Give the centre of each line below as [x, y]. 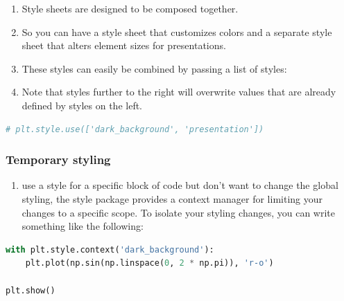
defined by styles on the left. [82, 105]
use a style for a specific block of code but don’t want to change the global [180, 185]
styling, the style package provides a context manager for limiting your [172, 198]
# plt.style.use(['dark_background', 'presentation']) [135, 129]
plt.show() [31, 290]
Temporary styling [58, 159]
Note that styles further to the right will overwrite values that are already [179, 92]
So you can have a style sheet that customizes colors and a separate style [177, 31]
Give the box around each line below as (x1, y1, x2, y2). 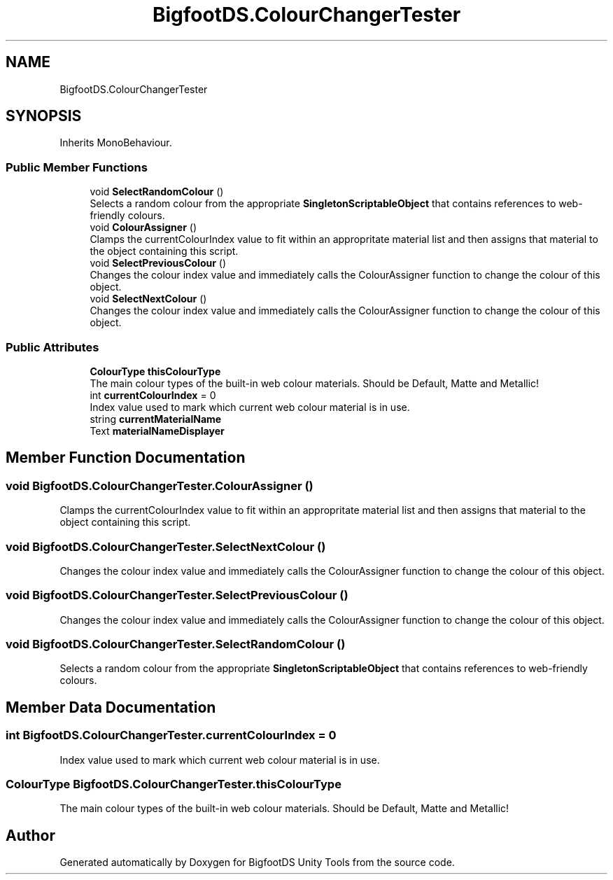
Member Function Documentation (6, 449, 246, 467)
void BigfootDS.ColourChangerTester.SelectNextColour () (6, 539, 326, 554)
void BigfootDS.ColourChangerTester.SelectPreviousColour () (6, 588, 348, 603)
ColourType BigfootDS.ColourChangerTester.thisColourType (6, 777, 341, 791)
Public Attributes (6, 340, 99, 354)
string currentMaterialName (90, 412, 222, 425)
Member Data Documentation (6, 698, 216, 716)
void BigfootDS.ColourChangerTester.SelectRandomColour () (6, 637, 346, 652)
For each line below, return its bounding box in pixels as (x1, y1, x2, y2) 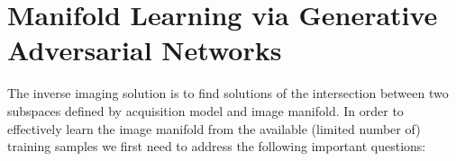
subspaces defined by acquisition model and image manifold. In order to (7, 101, 404, 120)
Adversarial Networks (7, 31, 282, 68)
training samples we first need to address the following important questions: (7, 137, 426, 156)
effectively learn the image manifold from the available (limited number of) (7, 119, 421, 138)
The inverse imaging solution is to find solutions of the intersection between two (7, 84, 449, 103)
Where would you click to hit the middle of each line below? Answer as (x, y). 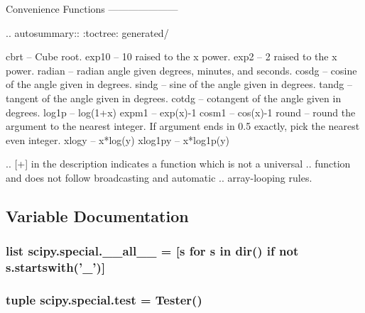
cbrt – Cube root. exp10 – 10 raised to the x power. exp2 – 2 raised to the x (171, 56)
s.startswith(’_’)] (56, 267)
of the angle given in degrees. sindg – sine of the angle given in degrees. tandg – (179, 84)
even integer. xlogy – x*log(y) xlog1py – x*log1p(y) (118, 139)
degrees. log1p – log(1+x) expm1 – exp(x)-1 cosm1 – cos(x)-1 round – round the (181, 112)
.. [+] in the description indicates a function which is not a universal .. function (178, 164)
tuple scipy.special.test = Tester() (104, 300)
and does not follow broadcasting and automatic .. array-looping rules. (159, 177)
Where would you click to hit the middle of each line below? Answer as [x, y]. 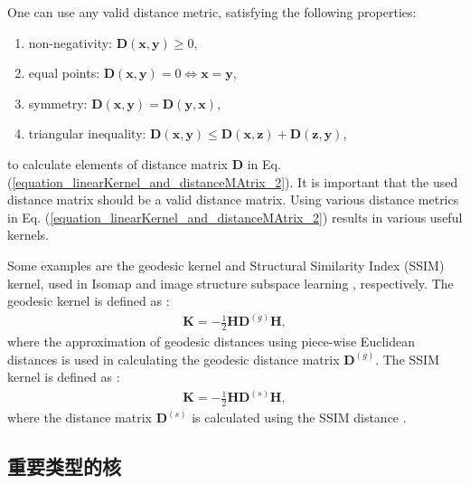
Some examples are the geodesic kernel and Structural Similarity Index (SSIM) [226, 265]
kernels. [28, 235]
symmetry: [58, 103]
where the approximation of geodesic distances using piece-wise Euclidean [211, 342]
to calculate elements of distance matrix [117, 163]
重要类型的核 [64, 466]
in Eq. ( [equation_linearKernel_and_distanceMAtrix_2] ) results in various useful [235, 217]
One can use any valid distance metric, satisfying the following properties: [212, 12]
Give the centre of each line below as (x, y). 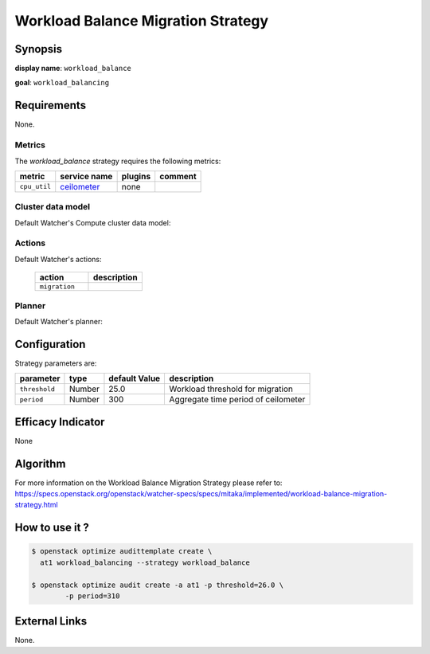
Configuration (50, 344)
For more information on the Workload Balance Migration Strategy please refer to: (149, 483)
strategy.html (37, 505)
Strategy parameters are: (56, 363)
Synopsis (39, 49)
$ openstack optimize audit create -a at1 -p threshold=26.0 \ (158, 585)
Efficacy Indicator (60, 422)
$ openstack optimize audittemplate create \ (122, 551)
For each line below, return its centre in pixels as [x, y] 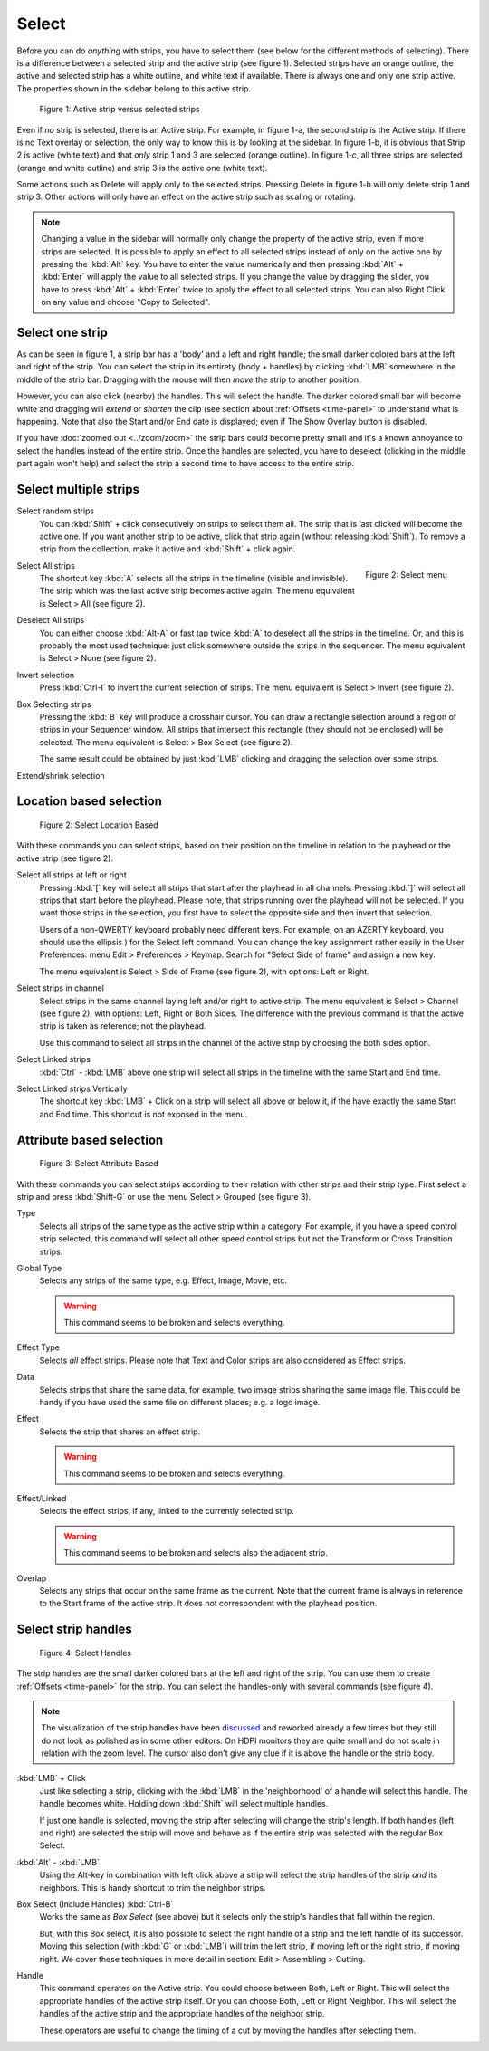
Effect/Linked [42, 1498]
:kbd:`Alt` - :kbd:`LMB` [58, 1862]
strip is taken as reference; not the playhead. [123, 1026]
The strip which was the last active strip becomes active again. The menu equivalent [197, 591]
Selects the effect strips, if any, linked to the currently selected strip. [167, 1511]
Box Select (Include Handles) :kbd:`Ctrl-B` [95, 1904]
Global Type [39, 1268]
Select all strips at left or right [72, 875]
+ + +
TASK OBJECTIVE | In the records above, take every line from the opening one through the line with "Answer as [x, y]." and repeat it exactly; pictures are not part of the copy.

TASK RESULT |
Give the centre of each line below as [x, y]. 
defined by styles on the left. [82, 105]
use a style for a specific block of code but don’t want to change the global [180, 185]
styling, the style package provides a context manager for limiting your [172, 198]
# plt.style.use(['dark_background', 'presentation']) [135, 129]
plt.show() [31, 290]
Temporary styling [58, 159]
Note that styles further to the right will overwrite values that are already [179, 92]
So you can have a style sheet that customizes colors and a separate style [177, 31]
Give the box around each line below as (x1, y1, x2, y2). 
Member Function Documentation (6, 449, 246, 467)
void BigfootDS.ColourChangerTester.SelectNextColour () (6, 539, 326, 554)
void BigfootDS.ColourChangerTester.SelectPreviousColour () (6, 588, 348, 603)
ColourType BigfootDS.ColourChangerTester.thisColourType (6, 777, 341, 791)
Public Attributes (6, 340, 99, 354)
string currentMaterialName (90, 412, 222, 425)
Member Data Documentation (6, 698, 216, 716)
void BigfootDS.ColourChangerTester.SelectRandomColour () (6, 637, 346, 652)
For each line below, return its bounding box in pixels as (x1, y1, x2, y2) 
subspaces defined by acquisition model and image manifold. In order to (7, 101, 404, 120)
Adversarial Networks (7, 31, 282, 68)
training samples we first need to address the following important questions: (7, 137, 426, 156)
effectively learn the image manifold from the available (limited number of) (7, 119, 421, 138)
The inverse imaging solution is to find solutions of the intersection between two (7, 84, 449, 103)
Where would you click to hit the middle of each line below? Answer as (x, y). 
cbrt – Cube root. exp10 – 10 raised to the x power. exp2 – 2 raised to the x (171, 56)
s.startswith(’_’)] (56, 267)
of the angle given in degrees. sindg – sine of the angle given in degrees. tandg – (179, 84)
even integer. xlogy – x*log(y) xlog1py – x*log1p(y) (118, 139)
degrees. log1p – log(1+x) expm1 – exp(x)-1 cosm1 – cos(x)-1 round – round the (181, 112)
.. [+] in the description indicates a function which is not a universal .. function (178, 164)
tuple scipy.special.test = Tester() (104, 300)
and does not follow broadcasting and automatic .. array-looping rules. (159, 177)
Where would you click to hit the middle of each line below? Answer as [x, y]. 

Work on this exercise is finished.